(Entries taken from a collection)

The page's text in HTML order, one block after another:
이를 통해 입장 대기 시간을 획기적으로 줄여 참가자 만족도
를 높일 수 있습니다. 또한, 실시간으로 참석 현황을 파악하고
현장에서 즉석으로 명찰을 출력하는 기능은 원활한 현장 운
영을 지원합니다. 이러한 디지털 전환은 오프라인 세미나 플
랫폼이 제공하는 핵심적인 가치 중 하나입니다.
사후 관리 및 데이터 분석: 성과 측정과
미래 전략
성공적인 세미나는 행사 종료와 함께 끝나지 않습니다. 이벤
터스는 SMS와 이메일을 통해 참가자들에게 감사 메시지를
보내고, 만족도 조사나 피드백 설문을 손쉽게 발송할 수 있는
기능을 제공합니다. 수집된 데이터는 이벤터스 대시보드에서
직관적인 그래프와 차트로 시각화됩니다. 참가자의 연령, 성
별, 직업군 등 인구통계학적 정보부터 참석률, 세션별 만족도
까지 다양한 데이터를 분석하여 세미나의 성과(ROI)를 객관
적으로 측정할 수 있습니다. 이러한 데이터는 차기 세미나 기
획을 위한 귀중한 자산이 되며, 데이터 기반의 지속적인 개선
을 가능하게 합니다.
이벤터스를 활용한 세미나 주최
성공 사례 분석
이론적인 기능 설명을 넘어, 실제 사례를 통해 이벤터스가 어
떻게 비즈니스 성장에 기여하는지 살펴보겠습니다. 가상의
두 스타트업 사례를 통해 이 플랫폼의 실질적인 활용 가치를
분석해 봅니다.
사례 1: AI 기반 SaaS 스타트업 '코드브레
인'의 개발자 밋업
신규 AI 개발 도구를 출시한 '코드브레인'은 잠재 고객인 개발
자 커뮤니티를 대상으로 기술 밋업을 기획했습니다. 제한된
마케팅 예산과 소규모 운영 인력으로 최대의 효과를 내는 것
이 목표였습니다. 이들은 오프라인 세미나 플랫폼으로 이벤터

* * *

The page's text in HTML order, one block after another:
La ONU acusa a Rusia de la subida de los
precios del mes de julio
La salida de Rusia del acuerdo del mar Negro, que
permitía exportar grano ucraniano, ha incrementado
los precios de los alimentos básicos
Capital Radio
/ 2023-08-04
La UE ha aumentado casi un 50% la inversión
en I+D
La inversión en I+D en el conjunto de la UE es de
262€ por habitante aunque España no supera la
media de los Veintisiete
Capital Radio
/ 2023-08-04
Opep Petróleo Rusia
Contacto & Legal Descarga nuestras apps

* [What needs to be done] Match on "Rusia" and copy out every line of the entries that contains it.

* [Answer to the exercise]
La ONU acusa a Rusia de la subida de los
La salida de Rusia del acuerdo del mar Negro, que
Opep Petróleo Rusia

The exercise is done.